Larry looks at his plate, “Man, we could have had woodpecker dumplings if I’d known you’d be writing about this,” he says, “Or, groundhog is good this time of year.”

I ask what woodpecker dumplings are. The only explanation I get is, “There isn’t a whole lot to a woodpecker. You chew on what little meat there is.”

Larry Brown is a descendent of the Cherokee Indians who once lived among the mountains and caves of Appalachia. The word “Cherokee” an English-language adaptation of “Tsalagi,” means people who live in caves. Both his fraternal and maternal grandparents, on the Brown side, were Cherokee. In the 80s Larry began researching his lineage, seeking to learn and preserve the heritage that had only been whispered about within his family.

His grandmother, Dorothy Elizabeth Lawhorn Brown, used to say to him, “We’re ‘churkey inding.’” Larry remembers how all her words came out in two syllables. Cherokee became churkey, and Indian became inding. She was the only member of his family willing to talk about the family’s Cherokee roots. Like many of the native people living throughout Appalachia, being of Indian descent was a fact to be kept secret or denied. Until 1964, Indians were not allowed to own land in the state of West Virginia. As late as 1950, native people living in West Virginia were still being relocated to reservations in Oklahoma.

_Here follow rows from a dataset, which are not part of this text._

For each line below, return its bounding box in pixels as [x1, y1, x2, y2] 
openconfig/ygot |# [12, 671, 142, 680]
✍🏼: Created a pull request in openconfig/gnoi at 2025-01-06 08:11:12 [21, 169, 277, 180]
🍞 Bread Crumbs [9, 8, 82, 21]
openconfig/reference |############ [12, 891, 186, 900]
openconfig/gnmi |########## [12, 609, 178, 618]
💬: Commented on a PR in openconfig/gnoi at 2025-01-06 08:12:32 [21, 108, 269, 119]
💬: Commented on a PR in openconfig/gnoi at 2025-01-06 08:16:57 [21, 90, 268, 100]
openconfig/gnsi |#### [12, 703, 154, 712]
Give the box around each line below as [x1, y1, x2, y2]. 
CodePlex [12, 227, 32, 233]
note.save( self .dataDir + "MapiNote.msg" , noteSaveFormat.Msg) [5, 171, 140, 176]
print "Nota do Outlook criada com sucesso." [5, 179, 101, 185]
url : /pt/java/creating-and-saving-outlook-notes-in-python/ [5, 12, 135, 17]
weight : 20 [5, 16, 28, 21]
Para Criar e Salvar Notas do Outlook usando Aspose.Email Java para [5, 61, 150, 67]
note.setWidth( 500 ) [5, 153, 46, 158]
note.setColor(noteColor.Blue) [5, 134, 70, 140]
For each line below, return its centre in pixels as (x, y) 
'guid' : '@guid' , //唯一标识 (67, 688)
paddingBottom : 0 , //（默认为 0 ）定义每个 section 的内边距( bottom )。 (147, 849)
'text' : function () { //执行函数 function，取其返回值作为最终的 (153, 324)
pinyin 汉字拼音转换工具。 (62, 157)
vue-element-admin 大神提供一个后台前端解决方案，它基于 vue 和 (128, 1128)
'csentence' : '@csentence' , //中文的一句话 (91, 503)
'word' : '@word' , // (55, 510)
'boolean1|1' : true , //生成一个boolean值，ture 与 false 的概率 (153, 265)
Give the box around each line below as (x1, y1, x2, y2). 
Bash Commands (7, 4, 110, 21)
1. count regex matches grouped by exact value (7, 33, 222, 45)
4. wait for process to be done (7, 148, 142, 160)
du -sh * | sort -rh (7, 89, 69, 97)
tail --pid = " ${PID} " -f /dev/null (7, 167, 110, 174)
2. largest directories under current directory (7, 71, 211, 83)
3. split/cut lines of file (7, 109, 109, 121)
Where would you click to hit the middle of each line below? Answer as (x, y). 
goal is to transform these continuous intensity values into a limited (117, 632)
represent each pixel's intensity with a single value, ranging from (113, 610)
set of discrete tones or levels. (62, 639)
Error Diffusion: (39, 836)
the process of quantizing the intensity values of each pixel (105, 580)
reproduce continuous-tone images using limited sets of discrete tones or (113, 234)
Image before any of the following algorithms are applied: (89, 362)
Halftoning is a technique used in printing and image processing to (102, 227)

Larry is sixty years old, so his grandparents, farmers by trade, certainly had good reason to keep silent. But, Dorothy Brown quietly shared her traditions with her grandson. He recalls her healing songs. At the age of 16, Larry had a debilitating migraine. Nothing seemed to alleviate the headache, so she led him into a dark bedroom. There his grandmother sang a healing song and waved her hands over his body.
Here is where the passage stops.